According to Dr. Linda Hoang, a medical microbiologist at the laboratory of British Columbia Centre for Disease Control, Canadians needn't worry about NDM-1 outbreak as there is no evidence of spread of infection either within the hospitals or in the community here.

This is not to say that these superbugs can't spread here; it's just that because of our general hygiene and infection control practices we have not witnessed the spread, and possibly have prevented it, said Hoang from Vancouver.

She also said that there may still be cases that haven't yet been identified. However, she added, if they were extensive we would have seen a spread by now in our hospitals and out-patient facilities; but we haven't.

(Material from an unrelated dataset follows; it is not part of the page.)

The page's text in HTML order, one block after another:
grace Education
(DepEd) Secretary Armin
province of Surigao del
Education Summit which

If the spread does occur, asserts Mulvey, it would be a serious threat as the infections are difficult to treat with existing antibiotics and there are no new antibiotics in the process of development that can effectively fight these superbugs.

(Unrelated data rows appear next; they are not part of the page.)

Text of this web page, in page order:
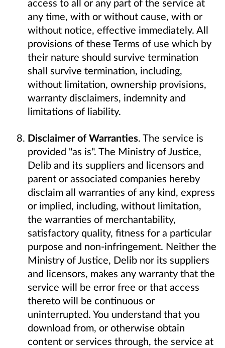
access to all or any part of the service at
any time, with or without cause, with or
without notice, effective immediately. All
provisions of these Terms of use which by
their nature should survive termination
shall survive termination, including,
without limitation, ownership provisions,
warranty disclaimers, indemnity and
limitations of liability.
Disclaimer of Warranties. The service is
provided "as is". The Ministry of Justice,
Delib and its suppliers and licensors and
parent or associated companies hereby
disclaim all warranties of any kind, express
or implied, including, without limitation,
the warranties of merchantability,
satisfactory quality, fitness for a particular
purpose and non-infringement. Neither the
Ministry of Justice, Delib nor its suppliers
and licensors, makes any warranty that the
service will be error free or that access
thereto will be continuous or
uninterrupted. You understand that you
download from, or otherwise obtain
content or services through, the service at

Medical practitioners wouldn't like to see cases beginning to spread in hospitals here. That would be the first indication of a possible problem. However, infection control practices in Canada are quite good and have successfully kept other multidrug-resistant organism infections, like MRSA, fairly low in comparison with other countries.

Bacterial infections involving NDM-1 are not yet reportable in Canada, which means that doctors here are not required to inform the federal and provincial health authorities about the cases. However, the Nosocomial Infection Surveillance in Canada, that involves 50 sentinel hospitals across the length and breadth of the country, has been monitoring cases involving organisms with NDM-1, since September 2009, according to Mulvey.

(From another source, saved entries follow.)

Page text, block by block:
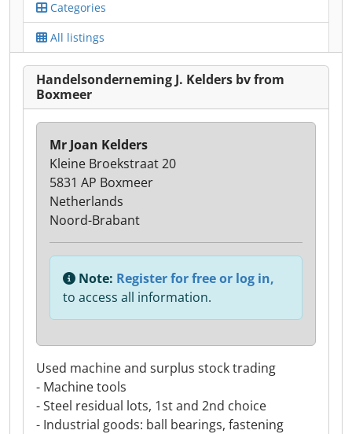
Categories
All listings
Handelsonderneming J. Kelders bv from
Boxmeer
Used machine and surplus stock trading
- Machine tools
- Steel residual lots, 1st and 2nd choice
- Industrial goods: ball bearings, fastening
Mr Joan Kelders
Kleine Broekstraat 20
5831 AP Boxmeer
Netherlands
Noord-Brabant
Note: Register for free or log in,
to access all information.
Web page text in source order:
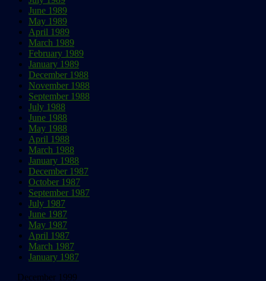
June 1989
May 1989
April 1989
March 1989
February 1989
January 1989
December 1988
November 1988
September 1988
July 1988
June 1988
May 1988
April 1988
March 1988
January 1988
December 1987
October 1987
September 1987
July 1987
June 1987
May 1987
April 1987
March 1987
January 1987
December 1999

Hoang advises Canadians visiting other countries, especially those that have reported a high number of cases of superbug infection, to see their doctors after they return, if they have any illnesses continuing from the trip.

And the number of these countries is expanding, as suggested by the CDC journal.

Recent cases elsewhere

In another report, two cases of NDM-1 superbug infection have been reported from Austria. The first is of a 30-year old man who suffered injuries after a motorcycle accident when he was visiting Pakistan and India and received initial treatment there. Later, he had to spend five months undergoing various treatments in Austria before fully recovering.

The second case is of a 14-year old boy from Kosovo. He underwent an appendix removal surgery in Kosovo and had been suffering from abdominal abscesses ever since. He was admitted to an Austrian hospital in April and has been there since then. Significantly, he had not visited any of the countries known to be NDM-1 hotspots.

The boy's case suggests that the NDM-1 affected superbugs might be spreading within the hospitals, or in the communities, even outside Indian subcontinent. What's more, the emergence of infections can lead to the transfer of the enzyme from one to other strains of various bacteria which would be a serious threat indeed.

Instant action is required to prevent the spread of NDM-1 enzyme to various bacteria and thereby avert a worldwide health problem.